Let’s start with the matrix for calculating RGB->XYZ under D65. The Wikipedia article on sRGB has the matrix printed right in it. It also points out explicitly that the values listed are the exact ones in the sRGB spec. Again, I don’t have the actual spec, but I have no reason to doubt the veracity of that statement. The sRGB spec reportedly is full of exact numbers, rounded to 4 decimal places.

Well, like Elle, I started with the assumption that more precision is better, and I didn’t like the look of those imprecise numbers from the spec. So, like Elle, I tried to calculate my own more precise matrix using the the published x,y values of the primaries. That effort was a complete failure. What I mean is, while I succeeded in the calculation, if I then inverted my matrix to create the XYZ->RGB matrix, it didn’t match the one in the spec to the 4 decimal places it has listed. It turns out, the best way to get the correct (according to the spec) inverse matrix is to use the explicitly rounded values given in the RGB->XYZ matrix.

0.4124 0.3576 0.1805 0.2126 0.7152 0.0722 0.0193 0.1192 0.9505

Invert that, and you get

3.2406254773200500 -1.5372079722103200 -0.4986285986982480 -0.9689307147293190 1.8757560608852400 0.0415175238429540 0.0557101204455106 -0.2040210505984870 1.0569959422543900

Which matches the spec (as described by wiki) very nicely, and with lots of decimal places, if that’s your thing. Round that back to 4 decimal places, like such, to match the spec again,

3.2406 -1.5372 -0.4986 -0.9689 1.8758 0.0415 0.0557 -0.2040 1.0570

Invert that, and you get

0.4124103360777000 0.3575962178119540 0.1804991017305060 0.2126157251481260 0.7151958779229800 0.0722134074030765 0.0193021307575116 0.1191881265507680 0.9504992763896300

Which, again, rounds to match the spec at 4 decimal places. These, I’m confident, are the correct numbers for sRGB at D65, which just leaves the D65->D50 adaptation matrix to work out.

This, again, seems like a place where more precision would pay off, but in fact, there is a value listed in the spec, rounded to 4 decimal places, that is perfect for this use. That value given for D65 is [X=0.9505,Y=1,Z=1.0890]. We also have a standard XYZ value for D50, given by the ICC spec. That value is [X=0.9642,Y=1,Z=0.8249].
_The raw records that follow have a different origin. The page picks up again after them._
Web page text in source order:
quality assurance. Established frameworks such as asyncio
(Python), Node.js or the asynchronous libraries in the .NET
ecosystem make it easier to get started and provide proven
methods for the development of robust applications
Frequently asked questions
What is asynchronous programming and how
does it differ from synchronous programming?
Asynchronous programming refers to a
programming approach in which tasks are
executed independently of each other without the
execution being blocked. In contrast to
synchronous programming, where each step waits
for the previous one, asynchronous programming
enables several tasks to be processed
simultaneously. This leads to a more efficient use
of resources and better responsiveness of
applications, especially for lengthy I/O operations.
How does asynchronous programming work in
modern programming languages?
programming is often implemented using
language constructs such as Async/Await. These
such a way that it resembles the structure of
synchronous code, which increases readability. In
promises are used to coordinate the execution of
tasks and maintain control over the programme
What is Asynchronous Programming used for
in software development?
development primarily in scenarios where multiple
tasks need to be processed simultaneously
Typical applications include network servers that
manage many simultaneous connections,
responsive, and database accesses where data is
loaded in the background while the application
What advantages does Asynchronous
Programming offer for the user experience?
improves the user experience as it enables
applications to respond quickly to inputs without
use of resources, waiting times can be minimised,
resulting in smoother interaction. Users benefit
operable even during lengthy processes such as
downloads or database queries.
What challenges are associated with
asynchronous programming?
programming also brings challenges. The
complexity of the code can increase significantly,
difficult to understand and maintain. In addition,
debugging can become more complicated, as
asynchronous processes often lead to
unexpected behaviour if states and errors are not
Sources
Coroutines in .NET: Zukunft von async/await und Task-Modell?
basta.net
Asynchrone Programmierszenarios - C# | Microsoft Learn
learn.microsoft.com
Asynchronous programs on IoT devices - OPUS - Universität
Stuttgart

As an aside, you may recall that the actual D50 value stored in the profile header is in s15Fixed16Number format and is, in hex [X=0xF6D6,Y=0x10000,Z=0xD32D]. Converted back to floating-point decimal, that value is [X=0.964202880859375,Y=1,Z=0.8249053955078125]. If you want to be extra precise, that value is also acceptable to use. It worked out that when creating the adaptation matrices, it didn’t matter which number I used. I got the same results once the quantization to s15Fixed16Number format was done for the final calculated values. For the calculations shown below, I used the rounded value published in the ICC spec.

Using the D50 XYZ value from the ICC spec, the D65 XYZ value from the sRGB spec and the Bradford cone response matrix given by Bruce Lindbloom, we get the following values for the D65->D50 adaptation matrix:

1.0478414713468100 0.0228955556744975 -0.0502009864000404 0.0295477450604968 0.9905065286192130 -0.0170722316797199 -0.0092509594572860 0.0150723678359253 0.7517177861599870

Notice that the matrix I calculated is different than the one Bruce gives on his site:

1.0478112 0.0228866 -0.0501270 0.0295424 0.9904844 -0.0170491 -0.0092345 0.0150436 0.7521316

They’re quite close, but he used D65 and D50 values from a different source. It comes down to rounding differences, but remember, we’re following exact specs, so we want to round the same way they do.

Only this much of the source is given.